Why do we welcome dogs into our home? Perhaps to get more exercise, to teach children about responsible pet ownership, or for company. Dogs provide wonderful companionship, form strong emotional attachments and even read our facial expressions. But the intensity of this relationship means some cannot cope without us and develop separation anxiety.
True separation anxiety, while not common, is a serious condition. These dogs will become worried when you are dressing for work, and follow you around the house. Signs include barking, destructiveness, anxiety (drooling, panting, whining, pacing, trembling, shaking), house soiling, appetite suppression and attempts to escape. They are not being naughty; they are frantic without you.
Such dogs require veterinary assessment, possible anxiolytic medication and a tailored behaviour modification programme. Prevention is better than cure and steps can be taken to help avoid these problems developing, starting when puppies.
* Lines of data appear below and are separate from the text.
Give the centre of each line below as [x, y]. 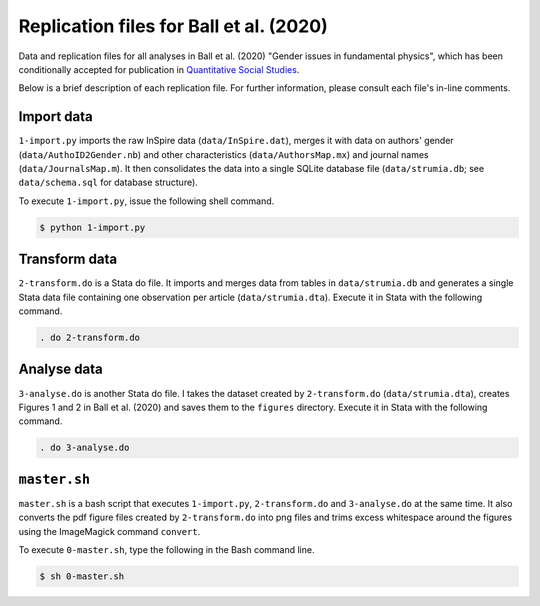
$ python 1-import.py [92, 227]
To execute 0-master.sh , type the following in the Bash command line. [166, 549]
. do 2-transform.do [89, 338]
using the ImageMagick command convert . [109, 531]
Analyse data [61, 369]
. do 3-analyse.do [84, 448]
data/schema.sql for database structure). [108, 182]
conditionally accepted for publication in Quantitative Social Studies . [159, 69]
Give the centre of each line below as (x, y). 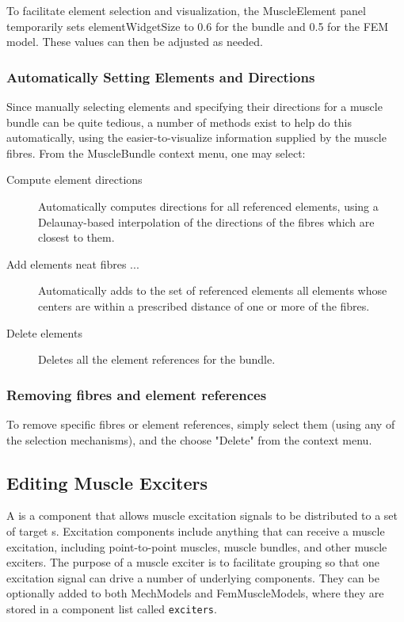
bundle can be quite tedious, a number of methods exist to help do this (179, 122)
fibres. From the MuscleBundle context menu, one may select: (156, 153)
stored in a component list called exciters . (112, 608)
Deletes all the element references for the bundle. (157, 359)
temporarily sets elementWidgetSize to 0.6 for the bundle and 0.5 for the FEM (198, 26)
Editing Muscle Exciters (107, 482)
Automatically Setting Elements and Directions (161, 76)
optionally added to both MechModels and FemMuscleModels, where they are (195, 593)
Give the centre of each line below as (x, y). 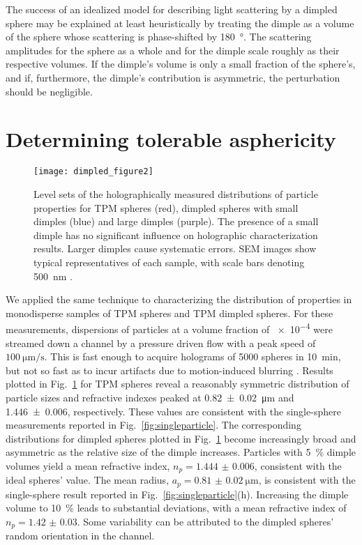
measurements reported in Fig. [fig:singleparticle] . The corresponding (153, 425)
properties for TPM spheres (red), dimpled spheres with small (166, 207)
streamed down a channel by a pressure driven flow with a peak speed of (161, 343)
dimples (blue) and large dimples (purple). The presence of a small (176, 221)
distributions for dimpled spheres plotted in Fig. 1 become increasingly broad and (181, 438)
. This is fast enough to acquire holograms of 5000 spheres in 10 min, (193, 356)
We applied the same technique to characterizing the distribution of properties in (179, 299)
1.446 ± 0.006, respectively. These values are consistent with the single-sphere (173, 411)
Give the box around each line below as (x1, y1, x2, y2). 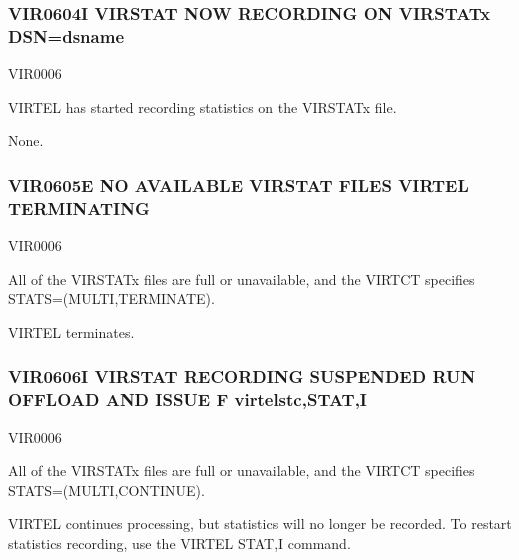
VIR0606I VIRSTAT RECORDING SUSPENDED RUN (8, 364, 476, 389)
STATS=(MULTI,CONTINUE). (8, 479, 205, 500)
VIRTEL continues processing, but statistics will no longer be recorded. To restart (8, 513, 512, 534)
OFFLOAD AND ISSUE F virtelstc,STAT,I (8, 387, 367, 412)
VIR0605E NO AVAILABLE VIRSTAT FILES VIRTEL (8, 172, 469, 197)
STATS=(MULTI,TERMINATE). (8, 288, 215, 309)
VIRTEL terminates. (8, 321, 135, 342)
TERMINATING (8, 195, 150, 220)
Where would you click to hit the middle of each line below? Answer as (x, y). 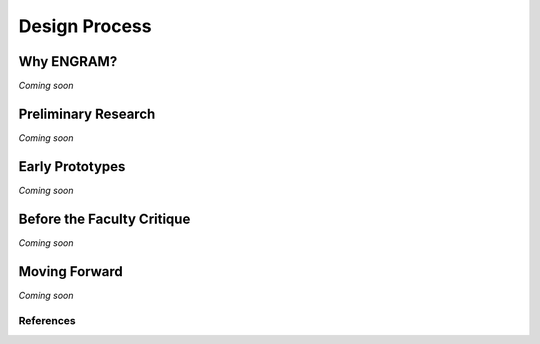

A puppy needs to learn home alone contentment. To build coping skills feed all his meals out of stuffed Kongs (preferably in his covered crate, door open) and whilst he is occupied leave him for a few minutes. Gradually build up the time he spends alone, but always give him an activity he can enjoy when you leave. Rather than shutting the room door to prevent access to you, a baby gate is less isolating. Consistently leaving your puppy with a stuffed Kong teaches him to look forward to your departure. Departures and reunions should be fairly low key.
Carefully consider where you leave your puppy. Provide a relaxing environment – a puppy with access to a window overlooking a busy road for instance, may find this too visually stimulating and learn to bark at passers by. Music can help to sooth your puppy: Margrit Coates Music for Pets* and Through a Dog’s Ear* melodies have been specifically designed with relaxation in mind. A Pet Remedy plug-in and t-shirt/Thundershirt may also provide reassurance in your absence.
Introduce coping measures when you are at home. This is so your dog can form a positive attachment to comforters without them becoming associated with the anxiety of your departure. Assess the durability of any activity toys to ensure your dog cannot be harmed when alone. Separation anxiety is more likely to develop in adolescence and is more common in rescue dogs. Chewing is not necessarily a symptom of separation anxiety; it can be a result of boredom or simply that something appealing was left out!
Behaviour problems can surface at any time. Illness or old age accompanied with loss of faculties can make some dogs more anxious when left. Don’t wait until a problem arises! Whatever his age, it is never too late to enrich your dog’s environment when home alone.
Ref: McConnell, P (2010) I’ll be Home Soon, McConnell Publishing Ltd.